Exercise:
A word-for-word reproduction of the data below is needed, with no pictures in it.
---------- Records provided
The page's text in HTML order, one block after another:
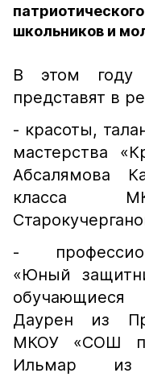
школьников и
В этом году
представят в
- красоты,
мастерства
Абсалямова
класса
-
«Юный
Даурен из
МКОУ «СОШ
Ильмар
--------------------
Output of the exercise:
The page's text in HTML order, one block after another:
школьников и
В этом году
представят в
- красоты,
мастерства
Абсалямова
класса
-
«Юный
Даурен из
МКОУ «СОШ
Ильмар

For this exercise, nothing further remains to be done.